Wednesday, November 27, 2019

Snappy Snapper -Chef Antonino Montefusco, Terrazza Bosquet, Sorrento (Na)

New menu - the day after.  I was sitting with Chef Antonino Montefusco in the dining room of  Terrazza Bosquet, next to the window with a spectacular view of Marina Piccola and Mt Vesuvius on the far distance.  The chef and I were discussing the new menu and checking out the pics that I had taken the night before.  Then we arrived at this set.  Montefusco's snapper.  His snappy snapper I have decided to call it.  Beautiful to look at, fantasticaaa to eat!

Let's break it down just a bit.  On the right - snapper.  Montefusco's snapper delicately wrapped in a   mountain lard crust.  In the middle? A pesto made with sea fennel  that the chef and his brigade harvested themselves from the nearby county  of Massa Lubrense. 

A pesto that also included a few almonds as well as pecorino cheese.  On top?  Snails.  To the left, a chili pepper sauce that was ...spicy.  No something more....


Friday, November 22, 2019

'Are You Ready to Rombo? ' - Casa a Tre Pizzi, Mergellina (Na)

Thursday evening, Casa a Tre Pizzi in Mergellina, Naples.  A small, chic young restaurant not too far from one of the most popular boardwalks in Campania.  Around 10:20 pm my second course arrived at my table.  A fish dish that caught my attention – pun intended.  Chef Gianluca Farina’s rombo.  Rombo in English is turbot.  A fish, Farina shared with me, that is not served often in Neapolitan cooking.  Farina’s version is prepared al vapore – steam cooked.  Steam cooked and dressed in beautiful fall colors.  Let’s take a closer look –

Earthy flavorful celeriac root in two versions/textures - raw and puree…

Razor clams…

And a sauce made with three types of Japanese seaweed.
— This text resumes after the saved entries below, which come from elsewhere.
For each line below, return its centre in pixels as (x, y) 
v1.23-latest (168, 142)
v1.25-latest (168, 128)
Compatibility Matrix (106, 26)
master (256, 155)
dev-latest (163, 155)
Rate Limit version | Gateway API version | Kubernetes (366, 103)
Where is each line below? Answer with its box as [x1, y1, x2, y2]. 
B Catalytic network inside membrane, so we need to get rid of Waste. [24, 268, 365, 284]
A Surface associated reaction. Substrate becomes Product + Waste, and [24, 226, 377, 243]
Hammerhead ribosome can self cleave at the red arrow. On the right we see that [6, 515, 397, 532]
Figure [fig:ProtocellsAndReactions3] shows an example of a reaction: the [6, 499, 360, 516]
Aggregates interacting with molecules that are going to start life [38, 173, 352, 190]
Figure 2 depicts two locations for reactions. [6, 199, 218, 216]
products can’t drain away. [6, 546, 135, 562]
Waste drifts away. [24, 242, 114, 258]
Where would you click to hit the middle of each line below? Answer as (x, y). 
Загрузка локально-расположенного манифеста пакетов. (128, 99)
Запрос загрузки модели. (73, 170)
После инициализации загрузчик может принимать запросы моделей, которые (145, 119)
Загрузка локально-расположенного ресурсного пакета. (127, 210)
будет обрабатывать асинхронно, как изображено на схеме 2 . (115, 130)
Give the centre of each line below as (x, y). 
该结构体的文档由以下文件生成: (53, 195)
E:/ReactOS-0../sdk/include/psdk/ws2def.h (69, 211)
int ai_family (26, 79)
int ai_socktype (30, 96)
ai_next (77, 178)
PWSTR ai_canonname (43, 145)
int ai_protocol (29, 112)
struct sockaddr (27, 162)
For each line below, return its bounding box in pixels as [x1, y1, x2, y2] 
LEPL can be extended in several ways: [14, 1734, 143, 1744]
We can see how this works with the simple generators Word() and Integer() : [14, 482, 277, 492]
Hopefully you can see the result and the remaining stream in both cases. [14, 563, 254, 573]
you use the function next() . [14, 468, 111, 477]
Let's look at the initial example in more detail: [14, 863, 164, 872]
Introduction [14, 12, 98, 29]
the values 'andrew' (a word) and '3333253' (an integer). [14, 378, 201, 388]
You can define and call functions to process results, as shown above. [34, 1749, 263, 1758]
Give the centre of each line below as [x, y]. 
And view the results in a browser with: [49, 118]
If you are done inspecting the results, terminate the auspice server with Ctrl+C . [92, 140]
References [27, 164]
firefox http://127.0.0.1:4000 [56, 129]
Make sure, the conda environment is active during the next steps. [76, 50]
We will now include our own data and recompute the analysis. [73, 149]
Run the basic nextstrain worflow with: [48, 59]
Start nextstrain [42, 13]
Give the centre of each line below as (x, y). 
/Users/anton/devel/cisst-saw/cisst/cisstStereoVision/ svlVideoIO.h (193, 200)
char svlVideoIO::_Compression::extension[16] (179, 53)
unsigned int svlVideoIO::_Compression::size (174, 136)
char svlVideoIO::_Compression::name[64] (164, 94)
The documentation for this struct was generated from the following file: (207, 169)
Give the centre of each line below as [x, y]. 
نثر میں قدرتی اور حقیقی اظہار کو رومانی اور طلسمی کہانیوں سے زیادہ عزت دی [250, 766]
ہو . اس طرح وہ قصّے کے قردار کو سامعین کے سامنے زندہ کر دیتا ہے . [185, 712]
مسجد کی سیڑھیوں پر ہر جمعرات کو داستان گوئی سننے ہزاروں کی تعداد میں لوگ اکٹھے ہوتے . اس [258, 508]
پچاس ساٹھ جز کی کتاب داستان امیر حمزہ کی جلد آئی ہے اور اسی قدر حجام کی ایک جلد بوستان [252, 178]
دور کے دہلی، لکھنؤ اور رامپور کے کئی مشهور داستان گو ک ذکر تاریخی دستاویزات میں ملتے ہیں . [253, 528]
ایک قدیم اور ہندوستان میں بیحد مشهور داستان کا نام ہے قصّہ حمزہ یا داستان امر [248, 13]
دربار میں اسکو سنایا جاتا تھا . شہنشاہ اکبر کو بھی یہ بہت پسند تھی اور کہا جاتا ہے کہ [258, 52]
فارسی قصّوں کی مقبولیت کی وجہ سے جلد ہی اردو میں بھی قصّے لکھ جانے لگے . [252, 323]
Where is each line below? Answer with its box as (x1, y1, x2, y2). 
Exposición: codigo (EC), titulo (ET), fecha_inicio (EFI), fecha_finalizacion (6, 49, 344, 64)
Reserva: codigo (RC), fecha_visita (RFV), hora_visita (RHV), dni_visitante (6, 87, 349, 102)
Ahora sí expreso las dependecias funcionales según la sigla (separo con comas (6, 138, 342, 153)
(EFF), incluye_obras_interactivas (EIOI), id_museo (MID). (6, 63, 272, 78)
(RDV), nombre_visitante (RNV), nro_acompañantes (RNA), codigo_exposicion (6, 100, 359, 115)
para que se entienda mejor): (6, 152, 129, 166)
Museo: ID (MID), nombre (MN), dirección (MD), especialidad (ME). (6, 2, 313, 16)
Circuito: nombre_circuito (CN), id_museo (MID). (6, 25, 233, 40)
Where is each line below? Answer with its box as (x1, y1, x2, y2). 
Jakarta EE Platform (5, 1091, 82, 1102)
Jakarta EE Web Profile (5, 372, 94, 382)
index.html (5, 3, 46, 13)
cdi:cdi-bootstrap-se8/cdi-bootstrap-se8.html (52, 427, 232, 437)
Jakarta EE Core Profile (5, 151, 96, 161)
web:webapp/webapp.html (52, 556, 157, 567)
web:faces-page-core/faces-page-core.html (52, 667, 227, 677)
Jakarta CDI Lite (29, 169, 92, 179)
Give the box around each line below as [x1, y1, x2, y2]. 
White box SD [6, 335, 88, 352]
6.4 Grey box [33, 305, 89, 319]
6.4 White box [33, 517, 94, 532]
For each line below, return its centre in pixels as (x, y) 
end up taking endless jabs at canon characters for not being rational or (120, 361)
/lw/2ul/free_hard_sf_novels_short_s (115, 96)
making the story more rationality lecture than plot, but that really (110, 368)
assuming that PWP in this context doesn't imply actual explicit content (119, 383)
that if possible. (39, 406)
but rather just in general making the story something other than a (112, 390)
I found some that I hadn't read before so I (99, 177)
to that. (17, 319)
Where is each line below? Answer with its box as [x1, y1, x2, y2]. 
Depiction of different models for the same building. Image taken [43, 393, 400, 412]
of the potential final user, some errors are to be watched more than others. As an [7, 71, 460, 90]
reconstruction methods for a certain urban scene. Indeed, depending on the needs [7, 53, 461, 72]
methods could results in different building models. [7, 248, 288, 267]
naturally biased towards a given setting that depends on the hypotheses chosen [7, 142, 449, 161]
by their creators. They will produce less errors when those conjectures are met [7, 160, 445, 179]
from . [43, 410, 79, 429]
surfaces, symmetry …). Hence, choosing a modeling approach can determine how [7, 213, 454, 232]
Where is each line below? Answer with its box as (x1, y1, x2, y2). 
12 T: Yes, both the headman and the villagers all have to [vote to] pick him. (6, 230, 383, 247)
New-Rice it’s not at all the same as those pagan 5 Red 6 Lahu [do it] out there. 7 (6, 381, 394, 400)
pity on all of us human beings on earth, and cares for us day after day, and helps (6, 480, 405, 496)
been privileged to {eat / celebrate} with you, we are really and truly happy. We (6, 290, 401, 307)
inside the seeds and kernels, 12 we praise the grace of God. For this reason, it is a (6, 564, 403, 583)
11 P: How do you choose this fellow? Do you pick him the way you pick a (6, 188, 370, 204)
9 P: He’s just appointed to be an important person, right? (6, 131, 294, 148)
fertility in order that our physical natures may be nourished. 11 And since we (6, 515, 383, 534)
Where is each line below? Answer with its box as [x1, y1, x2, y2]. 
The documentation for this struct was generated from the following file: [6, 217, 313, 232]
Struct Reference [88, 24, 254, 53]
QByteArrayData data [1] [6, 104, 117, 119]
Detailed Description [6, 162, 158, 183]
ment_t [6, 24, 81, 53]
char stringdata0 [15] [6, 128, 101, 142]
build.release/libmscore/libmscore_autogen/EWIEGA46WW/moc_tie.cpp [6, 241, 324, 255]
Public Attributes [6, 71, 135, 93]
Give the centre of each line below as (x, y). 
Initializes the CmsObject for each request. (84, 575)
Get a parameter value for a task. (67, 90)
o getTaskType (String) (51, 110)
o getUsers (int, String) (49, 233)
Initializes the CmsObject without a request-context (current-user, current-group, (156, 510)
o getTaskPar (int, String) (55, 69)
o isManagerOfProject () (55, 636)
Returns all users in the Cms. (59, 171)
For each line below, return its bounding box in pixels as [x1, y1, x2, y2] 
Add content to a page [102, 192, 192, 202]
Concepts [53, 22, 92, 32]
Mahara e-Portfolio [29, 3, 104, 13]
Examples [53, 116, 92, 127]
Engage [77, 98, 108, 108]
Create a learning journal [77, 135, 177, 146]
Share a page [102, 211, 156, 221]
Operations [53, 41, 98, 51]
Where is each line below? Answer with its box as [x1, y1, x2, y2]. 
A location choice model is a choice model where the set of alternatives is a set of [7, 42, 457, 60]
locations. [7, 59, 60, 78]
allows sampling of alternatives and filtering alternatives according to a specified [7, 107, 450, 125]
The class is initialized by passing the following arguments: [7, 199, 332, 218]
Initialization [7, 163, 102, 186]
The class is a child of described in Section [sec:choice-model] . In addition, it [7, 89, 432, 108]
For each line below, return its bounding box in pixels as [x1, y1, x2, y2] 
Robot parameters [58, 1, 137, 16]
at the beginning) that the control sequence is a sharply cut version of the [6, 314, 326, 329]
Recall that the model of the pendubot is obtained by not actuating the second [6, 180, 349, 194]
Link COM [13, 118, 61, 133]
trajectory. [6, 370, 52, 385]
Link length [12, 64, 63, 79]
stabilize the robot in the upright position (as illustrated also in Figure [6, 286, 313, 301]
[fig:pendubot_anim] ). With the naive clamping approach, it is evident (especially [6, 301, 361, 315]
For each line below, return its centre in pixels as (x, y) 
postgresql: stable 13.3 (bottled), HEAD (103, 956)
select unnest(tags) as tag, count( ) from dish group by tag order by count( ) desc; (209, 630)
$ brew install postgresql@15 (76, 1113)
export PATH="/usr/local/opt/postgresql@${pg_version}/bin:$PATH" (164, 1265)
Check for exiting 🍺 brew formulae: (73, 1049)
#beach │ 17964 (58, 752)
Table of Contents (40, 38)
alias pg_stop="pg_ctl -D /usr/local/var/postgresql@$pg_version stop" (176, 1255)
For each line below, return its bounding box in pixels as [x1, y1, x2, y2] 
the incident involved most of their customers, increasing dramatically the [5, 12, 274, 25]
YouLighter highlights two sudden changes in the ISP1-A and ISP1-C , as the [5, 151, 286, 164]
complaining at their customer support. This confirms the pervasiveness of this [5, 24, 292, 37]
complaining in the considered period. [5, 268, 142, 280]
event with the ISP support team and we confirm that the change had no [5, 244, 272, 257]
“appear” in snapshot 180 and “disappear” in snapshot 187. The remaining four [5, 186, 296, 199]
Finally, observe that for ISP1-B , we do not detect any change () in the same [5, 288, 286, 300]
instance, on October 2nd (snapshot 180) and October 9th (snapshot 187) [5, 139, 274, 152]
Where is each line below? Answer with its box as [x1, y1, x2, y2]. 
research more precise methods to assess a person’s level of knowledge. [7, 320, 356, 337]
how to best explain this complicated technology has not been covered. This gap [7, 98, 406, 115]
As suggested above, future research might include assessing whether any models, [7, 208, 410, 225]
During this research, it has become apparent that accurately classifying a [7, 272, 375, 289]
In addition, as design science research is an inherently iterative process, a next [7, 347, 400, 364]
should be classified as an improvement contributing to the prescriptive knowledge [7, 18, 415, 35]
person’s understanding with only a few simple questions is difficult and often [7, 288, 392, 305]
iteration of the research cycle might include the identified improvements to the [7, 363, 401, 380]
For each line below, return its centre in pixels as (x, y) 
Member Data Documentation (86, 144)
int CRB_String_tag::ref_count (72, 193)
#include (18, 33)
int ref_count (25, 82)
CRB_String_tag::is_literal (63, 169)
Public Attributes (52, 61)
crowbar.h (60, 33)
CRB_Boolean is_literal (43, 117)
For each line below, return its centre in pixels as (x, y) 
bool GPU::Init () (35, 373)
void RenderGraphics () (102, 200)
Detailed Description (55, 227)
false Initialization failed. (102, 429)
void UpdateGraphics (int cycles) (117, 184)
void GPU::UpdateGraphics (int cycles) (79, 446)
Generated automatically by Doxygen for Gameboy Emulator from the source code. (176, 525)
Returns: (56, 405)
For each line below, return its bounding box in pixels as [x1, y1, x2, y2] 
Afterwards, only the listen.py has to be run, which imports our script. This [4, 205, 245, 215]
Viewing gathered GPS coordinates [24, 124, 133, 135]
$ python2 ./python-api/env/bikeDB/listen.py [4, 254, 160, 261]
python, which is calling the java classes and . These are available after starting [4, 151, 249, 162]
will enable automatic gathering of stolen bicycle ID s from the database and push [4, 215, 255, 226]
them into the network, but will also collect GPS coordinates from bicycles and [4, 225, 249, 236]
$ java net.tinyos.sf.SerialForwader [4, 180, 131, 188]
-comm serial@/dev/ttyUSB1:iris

If I remember correctly, I even reached for a piece of bread to  perform one of my favorite Neapolitan rituals – the scarpetta, which means using bread to soak up the remaining bit of sauce on your plate.

A fish dish fantasticaaa!

Wednesday, November 20, 2019

Are You Ready? Ready Ravioli , Chef Antonino Montefusco, Terrazza Bosquet, Sorrento (Na)

Here it is - Chef Antonino Montefusco's little black box.  Inside, an assaggio of one of his first course dishes served to me one late October evening at Terrazza Bosquet.  Ready Ravioli is the name of this dish.  A dish created this past summer when Grand Hotel Excelsior Vittoria in Sorrento hosted Ferrari's Calvacade 2019.  Montefusco, the hotel's Executive Chef, was met with a challenge.  He needed to create a gourmet menu for 200 guests that could be served and enjoyed veloce...quickly.  The theme was the 1960s.  Montefusco thought long and hard.  The guests would be moving on to Capri, so why not give them a taste of the famous ravioli caprese, but with a Sorrento twist? The traditional recipe calls for ricotta, but Montefusco wanted to share his Sorrento and opted for a cacciota from Sorrento- aged 2 days.  The dish, served then, and now on the Michelin starred restaurant's menu is as follows.
First - a dish with a San Marzano and cherry tomato sauce arrived at my table.  The sauce includes a swirl or two of cacciota cheese and majoram. 

Next - that little black box - filled with ravioli.  The box is a play on the ready pasta that certain pasta producers have put on the market. Montefusco's ready ravioli with a cacciota cheese filling. The ravioli is cooked, then fried, then placed in the box until it is ready to be added to that amazing tomato sauce. 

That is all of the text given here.